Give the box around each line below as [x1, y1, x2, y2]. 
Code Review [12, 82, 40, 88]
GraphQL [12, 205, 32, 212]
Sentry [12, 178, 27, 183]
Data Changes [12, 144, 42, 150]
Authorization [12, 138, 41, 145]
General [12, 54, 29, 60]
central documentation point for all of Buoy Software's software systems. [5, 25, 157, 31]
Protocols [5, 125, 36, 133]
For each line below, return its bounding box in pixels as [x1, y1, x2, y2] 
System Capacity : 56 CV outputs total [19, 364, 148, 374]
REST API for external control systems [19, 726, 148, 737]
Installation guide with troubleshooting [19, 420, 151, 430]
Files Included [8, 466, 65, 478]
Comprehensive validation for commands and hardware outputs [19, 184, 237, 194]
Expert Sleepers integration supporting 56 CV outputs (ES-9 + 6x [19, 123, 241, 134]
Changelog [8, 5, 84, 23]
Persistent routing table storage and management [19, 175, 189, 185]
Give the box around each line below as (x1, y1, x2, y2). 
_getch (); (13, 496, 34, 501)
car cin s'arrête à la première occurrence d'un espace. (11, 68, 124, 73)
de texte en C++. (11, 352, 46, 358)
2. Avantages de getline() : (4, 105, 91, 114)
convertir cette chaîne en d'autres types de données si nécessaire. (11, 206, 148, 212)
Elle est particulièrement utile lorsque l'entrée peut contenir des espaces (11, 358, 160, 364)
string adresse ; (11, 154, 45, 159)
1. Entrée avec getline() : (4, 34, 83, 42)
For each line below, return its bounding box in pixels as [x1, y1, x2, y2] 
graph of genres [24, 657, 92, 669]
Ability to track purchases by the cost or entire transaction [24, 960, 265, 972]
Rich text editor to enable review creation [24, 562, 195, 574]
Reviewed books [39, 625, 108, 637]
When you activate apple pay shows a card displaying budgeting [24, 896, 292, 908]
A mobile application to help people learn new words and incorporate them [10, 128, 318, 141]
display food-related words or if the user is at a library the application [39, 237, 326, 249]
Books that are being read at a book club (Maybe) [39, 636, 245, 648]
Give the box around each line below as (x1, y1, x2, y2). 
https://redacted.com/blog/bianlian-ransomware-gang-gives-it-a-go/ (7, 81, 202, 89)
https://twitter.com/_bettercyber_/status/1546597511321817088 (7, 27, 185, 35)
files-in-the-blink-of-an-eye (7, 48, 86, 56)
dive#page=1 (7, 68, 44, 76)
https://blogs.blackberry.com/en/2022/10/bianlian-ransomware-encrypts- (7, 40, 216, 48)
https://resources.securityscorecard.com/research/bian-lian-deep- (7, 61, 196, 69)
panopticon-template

§

In this exercise, copy only the lines from the opening line of the material through the line where "General [12, 54, 29, 60]" appears.

• **Exercise solution**:
Give the box around each line below as [x1, y1, x2, y2]. 
Code Review [12, 82, 40, 88]
GraphQL [12, 205, 32, 212]
Sentry [12, 178, 27, 183]
Data Changes [12, 144, 42, 150]
Authorization [12, 138, 41, 145]
General [12, 54, 29, 60]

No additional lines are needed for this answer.